An appropriate identification of patients at excellent outcome with standard adjuvant treatment is key to identifying those patients who may be offered de-escalated treatment strategies. Treatment de-escalation for HER2-positive patients with anthracycline-free regimens as the paclitaxel-trastuzumab schedule is already administered in clinical practice based on anatomic stage, mostly for patients with stage I disease [28, 29]. We explored whether prognostic stage I may be of value in identifying patients for de-escalated therapies. Our results suggest that if anatomic stage I seems a good parameter to guide de-escalated therapeutic choices, this may not be the case for prognostic stage I. Indeed, prognostic stage I patients treated with short trastuzumab had an absolute 3% worse DDFS rate at 5 years as compared to patients enrolled in the long trastuzumab arm. When restricting the analysis to prognostic stage IA, there was still an absolute 1.5% difference in 5-year DDFS favoring the long arm. However, this result was not statistically significant and was based on a difference of just six events between the two arms. Although these were exploratory, unplanned, and unpowered analyses that should be interpreted with caution, the results can be considered as hypothesis-generating that require further testing in similar trials.

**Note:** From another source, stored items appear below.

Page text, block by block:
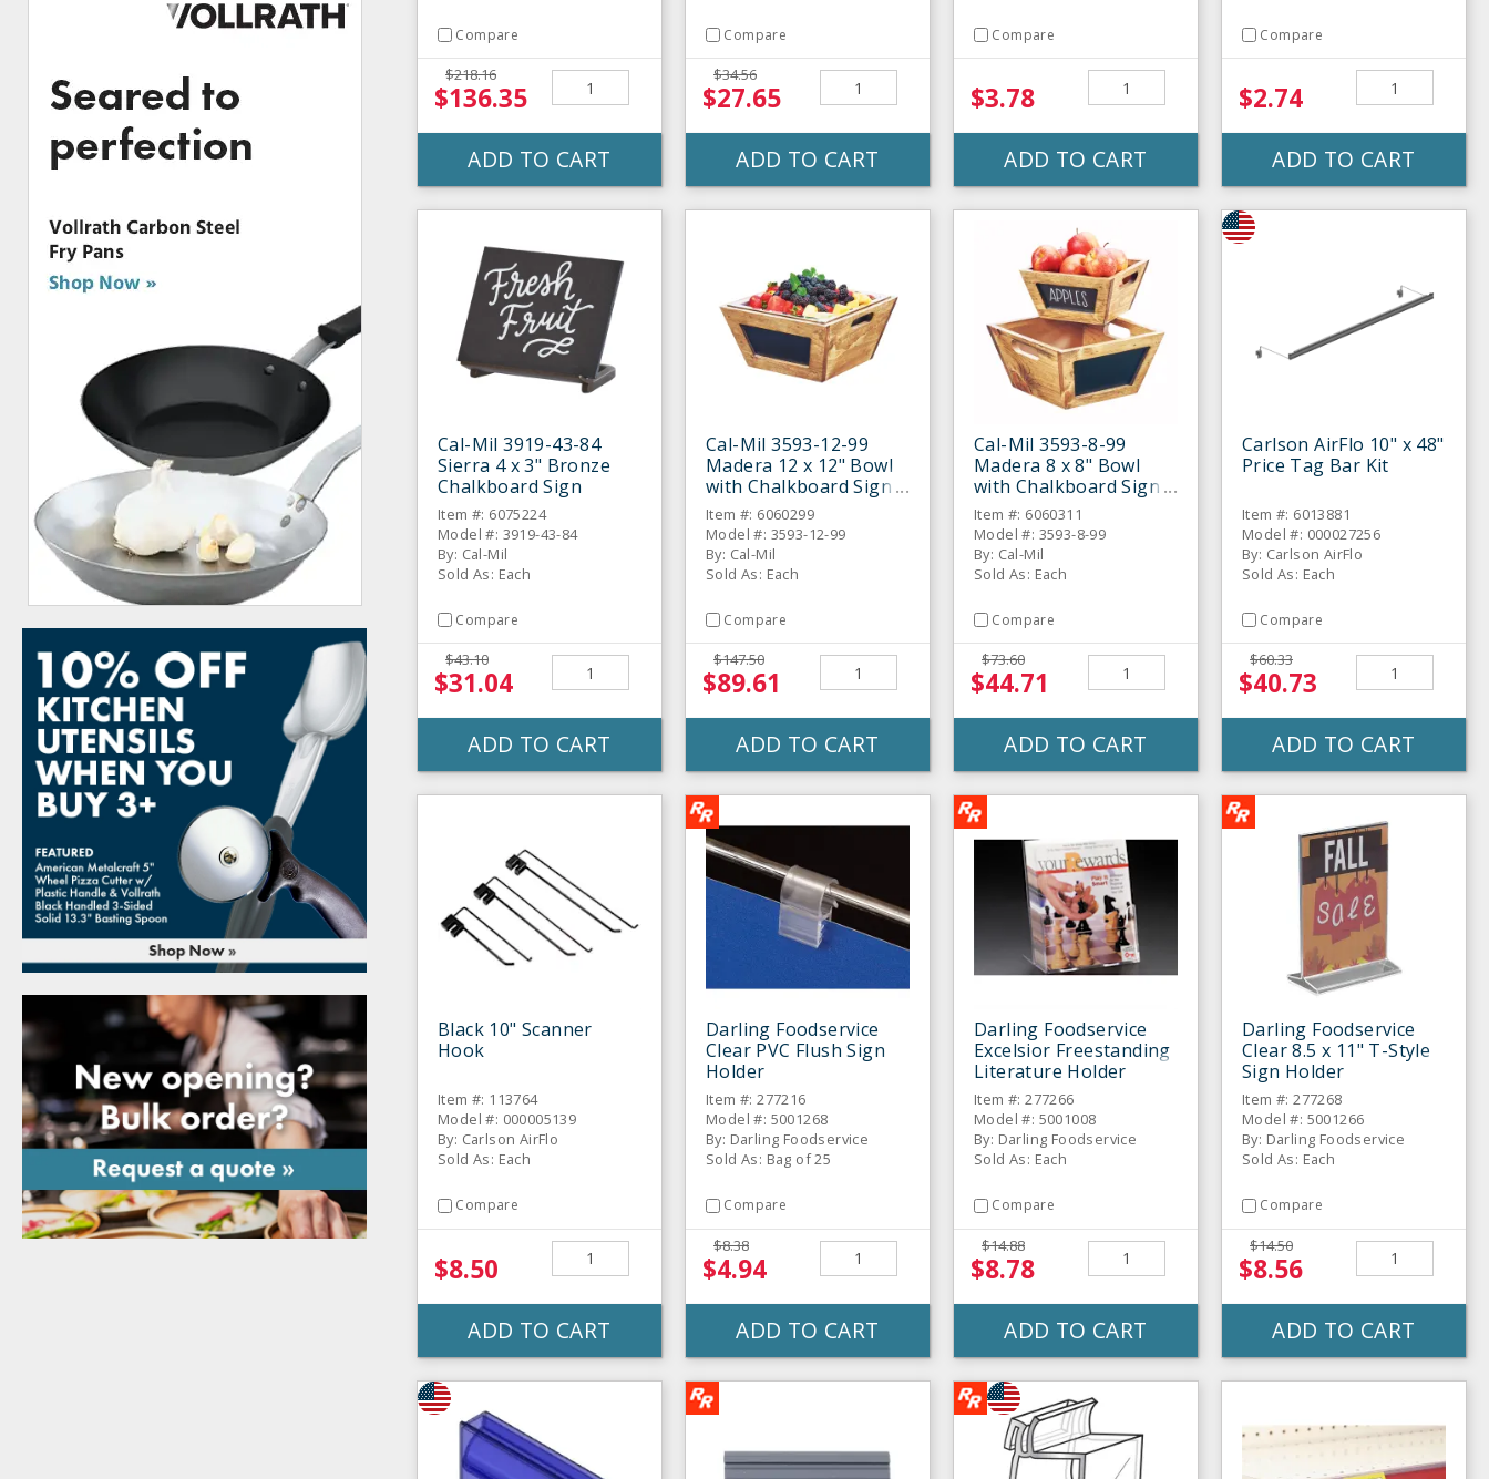
Compare
$218.16
$136.35
ADD TO CART
Compare
$34.56
$27.65
ADD TO CART
Compare
$3.78
ADD TO CART
Compare
$2.74
ADD TO CART
Cal-Mil 3919-43-84
Sierra 4 x 3" Bronze
Chalkboard Sign
Item #: 6075224
Model #: 3919-43-84
By: Cal-Mil
Sold As: Each
Compare
$43.10
$31.04
ADD TO CART
Cal-Mil 3593-12-99
Madera 12 x 12" Bowl
with Chalkboard Sign
Item #: 6060299
Model #: 3593-12-99
By: Cal-Mil
Sold As: Each
Compare
$147.50
$89.61
ADD TO CART
Cal-Mil 3593-8-99
Madera 8 x 8" Bowl
with Chalkboard Sign
Item #: 6060311
Model #: 3593-8-99
By: Cal-Mil
Sold As: Each
Compare
$73.60
$44.71
ADD TO CART
Carlson AirFlo 10" x 48"
Price Tag Bar Kit
Item #: 6013881
Model #: 000027256
By: Carlson AirFlo
Sold As: Each
Compare
$60.33
$40.73
ADD TO CART
Black 10" Scanner
Hook
Item #: 113764
Model #: 000005139
By: Carlson AirFlo
Sold As: Each
Compare
$8.50
ADD TO CART
Darling Foodservice
Clear PVC Flush Sign
Holder
Item #: 277216
Model #: 5001268
By: Darling Foodservice
Sold As: Bag of 25
Compare
$8.38
$4.94
ADD TO CART
Darling Foodservice
Excelsior Freestanding
Literature Holder
Item #: 277266
Model #: 5001008
By: Darling Foodservice
Sold As: Each
Compare
$14.88
$8.78
ADD TO CART
Darling Foodservice
Clear 8.5 x 11" T-Style
Sign Holder
Item #: 277268
Model #: 5001266
By: Darling Foodservice
Sold As: Each
Compare
$14.50
$8.56
ADD TO CART
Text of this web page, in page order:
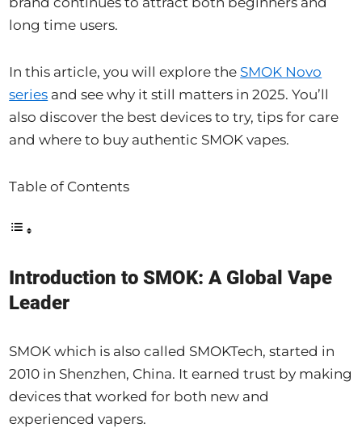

To note, the acceptable absolute difference in outcome to consider a de-escalated treatment as safe is currently debated [30]. If our results will be confirmed in further studies, the two staging systems will be recognized as providing divergent information in the context of patient selection for treatment de-escalation, possibly posing a challenge in the implementation of the prognostic stage in clinical practice.

Our study has strengths: this is the first study evaluating the prognostic performance of prognostic stage in a cohort of HER2-positive patients, all receiving chemotherapy and trastuzumab; patient population is derived from a prospective trial; 99% of patients had sufficient data for the present analysis; the study design allowed to explore short vs long trastuzumab in stage-defined groups.

Main limitations of this study include the choice of the survival endpoint (DDFS) which is different from the one used to develop and validate the prognostic stage (BC-specific survival) [7]. In the ShortHER trial, actual median follow-up does not allow for a mature evaluation of BC-specific survival in this population of patients. Therefore, we opted to use DDFS as a surrogate of BC-specific survival considering the lethal nature of DDFS events. Another limitation is the reduced sample size in stage-defined groups, limiting the power of direct comparisons.

Conclusions

In conclusion, the AJCC prognostic stage is valuable in counseling patients regarding their prognosis and may serve as reference for clinical trial design and sample size estimation. Our data do not support the assumption that prognostic stage may also guide treatment de-escalation, thus more information from other randomized trials are needed. These findings fill the present void of appraising the clinical validity and utility of prognostic staging in HER2-positive patients. Research into integrated models of risk stratification tailored at fulfilling the need for clinically useful tools to guide de-escalated therapeutic choices is highly encouraged.